Adesanya’s article, “From Film to Video,” which featured in Nigerian Video Films, edited by Haynes and Okome, provides a historical knowledge of the transition from celluloid film to video film. Though he mentions poor narrative structure as one of the problems in Nollywood, he identifies poor marketing structure as the major problem in the video film industry. He affirms that video production started on a desperate desire by producers to remain in the motion picture business in the face of economic distress of SAP (13-20).

Nollywood: A New Wave of African Cinema

Frank Ukadike traces the history of African cinema, drawing a sharp contrast between African cinema and Nollywood film culture which could be termed a new wave of African cinema. To Ukadike, the forerunners of African cinema took a strong didactic stance in propelling African ideology against Western imperialism. This is to ensure the renaissance of the lost African voice which was stifled by foreign film producers. To reclaim African voice, the forerunners of African cinema thus privileged the didactic component over the entertainment components of the cinema. It should be noted that entertainment is the bedrock of Nollywood productions. Ukadike notes that though African cinema films were not commercial successes, they helped to reclaimed true African identity from the negative stereotype being portrayed by Western producers (177-178). Furthermore, he draws a line between the two filmmaking cultures noting that the prolific nature of the video-camera technique in Nollywood productions against the celluloid-camera technique in the African cinema of the 60s and 70s has ranked Nollywood amongst the much older film production circuits such as Hollywood and Bollywood. Furthermore, Ukadike observed that language in both cultures has tremendous consequence in their commercial value.While English language adopted by Nollywood video films exposes it to the international shelves, the restricted nature of dialectic languages in African cinema kept it away from international shelves.
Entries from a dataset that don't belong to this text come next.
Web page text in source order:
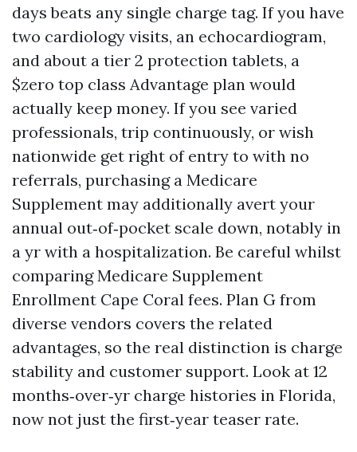
days beats any single charge tag. If you have
two cardiology visits, an echocardiogram,
and about a tier 2 protection tablets, a
$zero top class Advantage plan would
actually keep money. If you see varied
professionals, trip continuously, or wish
nationwide get right of entry to with no
referrals, purchasing a Medicare
Supplement may additionally avert your
annual out‑of‑pocket scale down, notably in
a yr with a hospitalization. Be careful whilst
comparing Medicare Supplement
Enrollment Cape Coral fees. Plan G from
diverse vendors covers the related
advantages, so the real distinction is charge
stability and customer support. Look at 12
months‑over‑yr charge histories in Florida,
now not just the first‑year teaser rate.
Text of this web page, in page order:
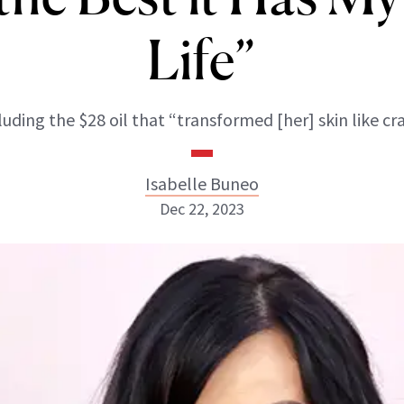
Life”
the $28 oil that “transformed [her] skin like
Isabelle Buneo
Isabelle Buneo
INSTAGRAM
ABOUT NEWBEAUTY
Dec 22, 2023
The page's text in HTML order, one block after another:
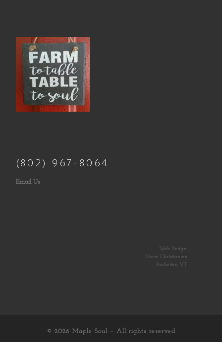
(802) 967-8064
Email Us
Web Design:
Norm Christiansen
Rochester, VT
© 2026 Maple Soul – All rights reserved
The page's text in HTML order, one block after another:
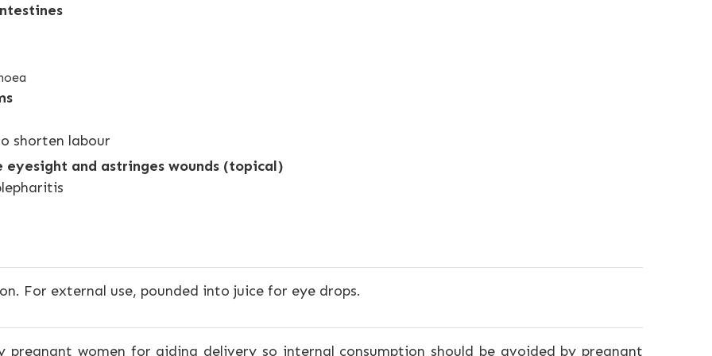
shorten labour
eyesight and astringes wounds (topical)
For external use, pounded into juice for eye drops.
women for aiding delivery so internal consumption should be avoided by pregnant
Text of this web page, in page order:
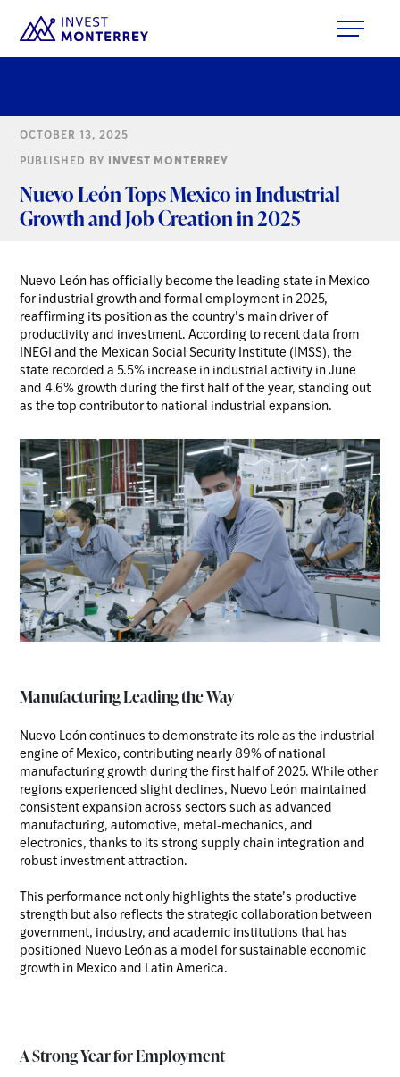
OCTOBER 13, 2025
PUBLISHED BY INVEST MONTERREY
Nuevo León Tops Mexico in Industrial
Growth and Job Creation in 2025
Nuevo León has officially become the leading state in Mexico
for industrial growth and formal employment in 2025,
reaffirming its position as the country’s main driver of
productivity and investment. According to recent data from
INEGI and the Mexican Social Security Institute (IMSS), the
state recorded a 5.5% increase in industrial activity in June
and 4.6% growth during the first half of the year, standing out
as the top contributor to national industrial expansion.
Manufacturing Leading the Way
Nuevo León continues to demonstrate its role as the industrial
engine of Mexico, contributing nearly 89% of national
manufacturing growth during the first half of 2025. While other
regions experienced slight declines, Nuevo León maintained
consistent expansion across sectors such as advanced
manufacturing, automotive, metal-mechanics, and
electronics, thanks to its strong supply chain integration and
robust investment attraction.
This performance not only highlights the state’s productive
strength but also reflects the strategic collaboration between
government, industry, and academic institutions that has
positioned Nuevo León as a model for sustainable economic
growth in Mexico and Latin America.
A Strong Year for Employment
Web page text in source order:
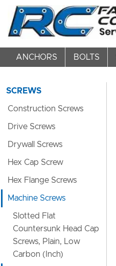
ANCHORS BOLTS
SCREWS
Construction Screws
Drive Screws
Drywall Screws
Hex Cap Screw
Hex Flange Screws
Machine Screws
Slotted Flat
Countersunk Head Cap
Screws, Plain, Low
Carbon (Inch)
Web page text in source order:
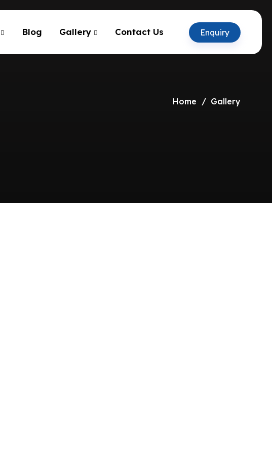
Blog Gallery Contact Us Enquiry
Home Gallery

In addition, Ukadike notes that Nollywood film unlike the core African cinema of the 60s and 70s is driven by beautiful stories, but lacks the technical proficiency of the 35/16mm which is the fascination of the African cinema of the 60s and 70s (184). While this paper agrees with Ukadike’s notion of technical paucity in most Nollywood productions which could be ascribed to the hasty production techniques of most producers, his notion of 35/16mm camera needs a serious rethink. However, the researcher argues that the digital technology has adapted the 35/16 mm lenses to the modern cameras that are mostly used in Nollywood. It is rather the application of this new technology that is the bane of most of Nollywood shabby productions. Nevertheless, most recent Nollywood films are technically acclaimed successes. Films, such as, the Figurine, Ije, Amazing Grace, Two Brides and A Baby, Mr. & Mrs., to mention a few justifies this claims.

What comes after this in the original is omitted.